Question: Should SwisperStudio use the same database as Swisper, or have its own separate database?
Decision Drivers¶
- Data isolation and security
- Independent deployment and scaling
- Schema evolution (ability to change schemas independently)
- Disaster recovery and backup strategies
- Development complexity (one DB is simpler)
- Production setup (container separation)
Considered Options¶
- Shared Database - SwisperStudio uses Swisper's PostgreSQL instance
- Separate Databases - SwisperStudio has its own PostgreSQL instance
- Hybrid - Some tables shared, some separate
Decision Outcome¶
Chosen option: "Separate Databases"
Rationale:
SwisperStudio and Swisper are separate services that happen to integrate with each other. They should have clean boundaries and independent lifecycles.
Architecture¶
Production Setup:
├── SwisperStudio Stack
│ ├── swisper_studio_postgres:5433 ← NEW database
│ │ └── Tables: traces, observations, projects
│ └── swisper_studio_backend:8001
│
└── Swisper Stack (existing)
├── swisper_postgres:5432 ← EXISTING database
│ └── Tables: users, sessions, facts, entities, chats
└── swisper_backend:8000
Communication: API-only (no direct database access)
Swisper Backend ─────HTTP API────► SwisperStudio
◄────HTTP API─────
- Swisper sends traces: POST /api/v1/traces
- Swisper gets config: GET /api/v1/config
Positive Consequences¶
- ✅ Clean separation - Each service owns its data
- ✅ Independent deployment - Deploy SwisperStudio without touching Swisper
- ✅ Independent scaling - Scale databases based on different workloads
- ✅ Security isolation - SwisperStudio has no access to Swisper user data
- ✅ Schema freedom - Change SwisperStudio schema without affecting Swisper
- ✅ Disaster recovery - Backup/restore each system independently
- ✅ Development - Can run SwisperStudio locally without full Swisper stack
- ✅ Docker clarity - Clear container separation in production
Negative Consequences¶
- ❌ More infrastructure to manage (two databases)

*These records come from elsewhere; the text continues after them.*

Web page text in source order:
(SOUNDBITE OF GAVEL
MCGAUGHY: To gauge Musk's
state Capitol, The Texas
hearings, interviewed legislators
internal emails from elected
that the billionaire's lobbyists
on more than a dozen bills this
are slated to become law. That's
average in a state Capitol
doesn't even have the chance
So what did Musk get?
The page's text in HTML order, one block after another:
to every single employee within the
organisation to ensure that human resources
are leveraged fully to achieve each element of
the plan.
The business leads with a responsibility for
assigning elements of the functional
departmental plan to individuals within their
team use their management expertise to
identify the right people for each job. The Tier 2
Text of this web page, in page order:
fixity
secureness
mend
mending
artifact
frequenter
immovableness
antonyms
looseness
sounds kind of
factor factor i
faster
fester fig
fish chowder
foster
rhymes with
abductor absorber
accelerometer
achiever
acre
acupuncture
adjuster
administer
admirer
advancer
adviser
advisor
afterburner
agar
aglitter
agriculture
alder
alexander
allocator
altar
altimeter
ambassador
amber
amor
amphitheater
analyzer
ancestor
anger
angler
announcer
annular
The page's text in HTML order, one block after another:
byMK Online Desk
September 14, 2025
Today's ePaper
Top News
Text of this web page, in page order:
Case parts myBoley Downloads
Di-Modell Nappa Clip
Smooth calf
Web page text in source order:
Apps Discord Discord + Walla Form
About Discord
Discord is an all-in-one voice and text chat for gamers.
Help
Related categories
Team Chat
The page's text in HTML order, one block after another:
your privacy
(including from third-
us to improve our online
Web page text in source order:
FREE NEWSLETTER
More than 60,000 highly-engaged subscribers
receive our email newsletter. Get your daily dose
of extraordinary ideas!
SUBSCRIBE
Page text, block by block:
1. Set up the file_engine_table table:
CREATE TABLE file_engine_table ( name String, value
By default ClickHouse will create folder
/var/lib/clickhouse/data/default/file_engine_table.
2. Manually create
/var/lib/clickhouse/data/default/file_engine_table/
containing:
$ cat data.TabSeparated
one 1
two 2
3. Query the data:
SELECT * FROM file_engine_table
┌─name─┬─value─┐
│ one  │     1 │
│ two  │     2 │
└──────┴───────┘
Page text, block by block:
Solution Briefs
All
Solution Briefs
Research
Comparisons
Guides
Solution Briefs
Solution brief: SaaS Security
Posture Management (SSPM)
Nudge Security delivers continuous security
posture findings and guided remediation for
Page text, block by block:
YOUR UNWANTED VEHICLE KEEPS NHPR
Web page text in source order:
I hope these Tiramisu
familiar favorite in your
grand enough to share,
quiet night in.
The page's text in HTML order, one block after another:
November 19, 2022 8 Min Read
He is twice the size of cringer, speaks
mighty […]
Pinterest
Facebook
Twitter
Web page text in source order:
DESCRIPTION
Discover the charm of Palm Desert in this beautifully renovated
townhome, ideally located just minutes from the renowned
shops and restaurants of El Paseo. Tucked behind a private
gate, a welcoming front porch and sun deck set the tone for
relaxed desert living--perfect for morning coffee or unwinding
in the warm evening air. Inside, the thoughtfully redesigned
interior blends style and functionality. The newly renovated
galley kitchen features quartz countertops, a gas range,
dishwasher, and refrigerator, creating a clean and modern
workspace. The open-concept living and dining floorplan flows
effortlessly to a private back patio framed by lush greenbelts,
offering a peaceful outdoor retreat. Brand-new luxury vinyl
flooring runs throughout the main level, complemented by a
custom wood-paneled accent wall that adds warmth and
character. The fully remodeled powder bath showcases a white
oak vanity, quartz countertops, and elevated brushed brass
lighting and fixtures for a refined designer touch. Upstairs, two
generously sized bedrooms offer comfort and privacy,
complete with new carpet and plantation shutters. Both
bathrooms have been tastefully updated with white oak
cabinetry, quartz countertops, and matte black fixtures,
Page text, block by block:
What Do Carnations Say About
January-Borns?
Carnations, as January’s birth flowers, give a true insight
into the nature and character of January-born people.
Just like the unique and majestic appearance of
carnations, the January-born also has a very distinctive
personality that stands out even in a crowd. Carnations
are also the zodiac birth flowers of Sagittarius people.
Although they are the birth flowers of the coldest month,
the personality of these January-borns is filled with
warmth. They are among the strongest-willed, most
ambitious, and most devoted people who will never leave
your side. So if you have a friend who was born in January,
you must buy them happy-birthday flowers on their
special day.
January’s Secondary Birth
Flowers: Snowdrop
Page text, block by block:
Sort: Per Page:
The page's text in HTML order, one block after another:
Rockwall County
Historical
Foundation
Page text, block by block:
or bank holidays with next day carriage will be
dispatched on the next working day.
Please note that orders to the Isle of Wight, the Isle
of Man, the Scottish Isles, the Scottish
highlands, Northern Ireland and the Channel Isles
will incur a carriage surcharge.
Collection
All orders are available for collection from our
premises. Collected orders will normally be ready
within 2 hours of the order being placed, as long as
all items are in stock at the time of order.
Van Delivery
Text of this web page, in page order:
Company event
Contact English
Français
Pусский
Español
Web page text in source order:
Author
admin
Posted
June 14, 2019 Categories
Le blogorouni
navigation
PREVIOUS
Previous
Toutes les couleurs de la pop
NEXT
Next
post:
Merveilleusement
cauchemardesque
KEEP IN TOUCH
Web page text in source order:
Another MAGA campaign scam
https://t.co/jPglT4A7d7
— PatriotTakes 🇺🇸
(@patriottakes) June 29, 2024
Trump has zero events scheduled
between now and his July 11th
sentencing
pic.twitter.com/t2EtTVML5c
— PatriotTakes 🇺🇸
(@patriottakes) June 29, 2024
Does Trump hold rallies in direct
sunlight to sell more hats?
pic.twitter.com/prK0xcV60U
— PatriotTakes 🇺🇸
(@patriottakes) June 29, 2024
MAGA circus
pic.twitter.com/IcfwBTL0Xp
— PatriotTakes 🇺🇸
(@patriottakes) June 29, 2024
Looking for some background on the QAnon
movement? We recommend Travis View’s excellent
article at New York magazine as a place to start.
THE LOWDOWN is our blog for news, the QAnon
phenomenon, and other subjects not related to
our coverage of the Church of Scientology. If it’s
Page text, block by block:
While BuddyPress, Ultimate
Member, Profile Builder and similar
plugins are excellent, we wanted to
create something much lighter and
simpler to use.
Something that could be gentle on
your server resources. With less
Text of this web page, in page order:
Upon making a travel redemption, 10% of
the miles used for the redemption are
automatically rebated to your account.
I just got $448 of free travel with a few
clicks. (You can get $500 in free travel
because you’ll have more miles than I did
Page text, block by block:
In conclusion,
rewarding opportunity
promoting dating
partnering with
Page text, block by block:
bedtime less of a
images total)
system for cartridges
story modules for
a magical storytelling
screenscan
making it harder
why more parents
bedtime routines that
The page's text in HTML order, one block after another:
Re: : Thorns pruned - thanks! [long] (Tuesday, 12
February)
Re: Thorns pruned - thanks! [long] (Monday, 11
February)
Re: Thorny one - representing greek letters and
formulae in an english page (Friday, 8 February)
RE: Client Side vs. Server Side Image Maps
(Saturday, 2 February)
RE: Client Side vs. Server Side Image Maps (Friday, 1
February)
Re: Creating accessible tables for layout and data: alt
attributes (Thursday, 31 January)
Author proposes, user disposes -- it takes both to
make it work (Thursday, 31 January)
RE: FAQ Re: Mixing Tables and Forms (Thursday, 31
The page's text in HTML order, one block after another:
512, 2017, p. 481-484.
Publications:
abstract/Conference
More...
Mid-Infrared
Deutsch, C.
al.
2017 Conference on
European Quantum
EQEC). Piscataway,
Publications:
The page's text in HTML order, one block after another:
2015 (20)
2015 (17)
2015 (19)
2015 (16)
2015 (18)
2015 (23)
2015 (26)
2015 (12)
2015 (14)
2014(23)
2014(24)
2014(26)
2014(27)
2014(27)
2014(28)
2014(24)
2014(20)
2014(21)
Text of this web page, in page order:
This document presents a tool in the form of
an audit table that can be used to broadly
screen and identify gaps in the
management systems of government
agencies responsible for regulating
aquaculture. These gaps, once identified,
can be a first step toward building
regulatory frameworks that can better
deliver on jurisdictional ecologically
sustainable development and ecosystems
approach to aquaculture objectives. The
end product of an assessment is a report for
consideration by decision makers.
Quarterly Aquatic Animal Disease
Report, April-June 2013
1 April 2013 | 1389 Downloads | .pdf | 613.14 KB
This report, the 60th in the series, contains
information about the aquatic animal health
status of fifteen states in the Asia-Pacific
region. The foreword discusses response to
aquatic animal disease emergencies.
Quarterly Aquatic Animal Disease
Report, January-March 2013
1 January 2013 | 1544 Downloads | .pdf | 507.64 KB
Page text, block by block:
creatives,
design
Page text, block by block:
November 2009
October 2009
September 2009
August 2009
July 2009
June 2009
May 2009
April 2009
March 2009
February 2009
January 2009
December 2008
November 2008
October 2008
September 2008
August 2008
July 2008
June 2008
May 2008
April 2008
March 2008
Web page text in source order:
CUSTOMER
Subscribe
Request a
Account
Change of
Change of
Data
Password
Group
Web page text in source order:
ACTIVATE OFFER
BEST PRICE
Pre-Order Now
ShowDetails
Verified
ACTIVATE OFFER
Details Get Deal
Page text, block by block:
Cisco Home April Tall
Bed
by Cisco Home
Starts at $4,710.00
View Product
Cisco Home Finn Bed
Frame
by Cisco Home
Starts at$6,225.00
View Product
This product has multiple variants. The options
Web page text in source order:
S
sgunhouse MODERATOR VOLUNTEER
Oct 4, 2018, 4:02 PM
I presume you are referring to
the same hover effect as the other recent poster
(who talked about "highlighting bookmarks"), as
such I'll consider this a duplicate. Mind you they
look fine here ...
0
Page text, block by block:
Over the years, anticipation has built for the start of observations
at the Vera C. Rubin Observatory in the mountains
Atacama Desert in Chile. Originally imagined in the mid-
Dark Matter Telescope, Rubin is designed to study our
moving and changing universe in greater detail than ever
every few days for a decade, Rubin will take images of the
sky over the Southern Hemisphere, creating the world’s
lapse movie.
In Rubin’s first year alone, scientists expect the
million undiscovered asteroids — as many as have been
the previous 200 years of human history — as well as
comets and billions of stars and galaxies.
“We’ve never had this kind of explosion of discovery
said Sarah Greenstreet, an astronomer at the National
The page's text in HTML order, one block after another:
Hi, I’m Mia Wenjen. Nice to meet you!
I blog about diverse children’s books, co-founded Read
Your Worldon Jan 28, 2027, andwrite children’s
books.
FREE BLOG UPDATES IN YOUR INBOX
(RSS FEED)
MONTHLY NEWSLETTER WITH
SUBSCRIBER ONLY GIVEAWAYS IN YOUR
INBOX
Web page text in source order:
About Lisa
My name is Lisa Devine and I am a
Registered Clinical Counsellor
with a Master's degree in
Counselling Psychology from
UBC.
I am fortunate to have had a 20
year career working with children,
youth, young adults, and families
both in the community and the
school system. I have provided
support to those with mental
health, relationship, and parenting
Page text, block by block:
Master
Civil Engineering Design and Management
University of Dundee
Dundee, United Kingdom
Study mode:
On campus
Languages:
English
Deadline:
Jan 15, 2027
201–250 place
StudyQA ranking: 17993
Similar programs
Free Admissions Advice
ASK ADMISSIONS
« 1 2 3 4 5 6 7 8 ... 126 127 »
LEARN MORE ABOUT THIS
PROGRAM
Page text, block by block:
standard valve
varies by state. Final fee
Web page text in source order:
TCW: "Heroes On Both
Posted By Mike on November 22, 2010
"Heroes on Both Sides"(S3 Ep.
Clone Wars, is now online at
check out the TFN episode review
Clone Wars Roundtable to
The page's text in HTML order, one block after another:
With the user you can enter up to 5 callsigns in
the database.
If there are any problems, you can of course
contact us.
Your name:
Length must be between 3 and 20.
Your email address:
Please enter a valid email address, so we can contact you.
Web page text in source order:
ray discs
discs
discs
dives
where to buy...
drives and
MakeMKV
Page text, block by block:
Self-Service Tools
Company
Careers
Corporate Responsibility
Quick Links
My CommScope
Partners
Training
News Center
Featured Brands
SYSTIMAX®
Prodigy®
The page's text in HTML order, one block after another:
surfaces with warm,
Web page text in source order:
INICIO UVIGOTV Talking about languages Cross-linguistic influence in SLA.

- ❌ Can't use SQL joins across systems (must use API calls)
- ❌ Data synchronization via API (not transactions)
- ❌ Slightly higher latency (API calls vs. local queries)
Pros and Cons of the Options¶
Option 1: Shared Database¶
Pros: * Simpler infrastructure (one database) * Can use SQL joins * Atomic transactions possible * Lower latency (no API calls)
Cons: * ❌ Tight coupling (schema changes affect both systems) * ❌ Security risk (SwisperStudio has access to user data) * ❌ Deployment coupling (migrate both together) * ❌ Scaling complexity (can't scale independently) * ❌ Unclear ownership (who owns which tables?)
Option 2: Separate Databases ✅ CHOSEN¶
Pros: * ✅ Clean boundaries * ✅ Independent deployment * ✅ Security isolation * ✅ Scalable independently * ✅ Clear ownership
Cons: * More infrastructure complexity * No SQL joins across systems * API latency for data access
Option 3: Hybrid¶
Pros: * Some shared data (e.g., users) * Some isolated data (e.g., traces)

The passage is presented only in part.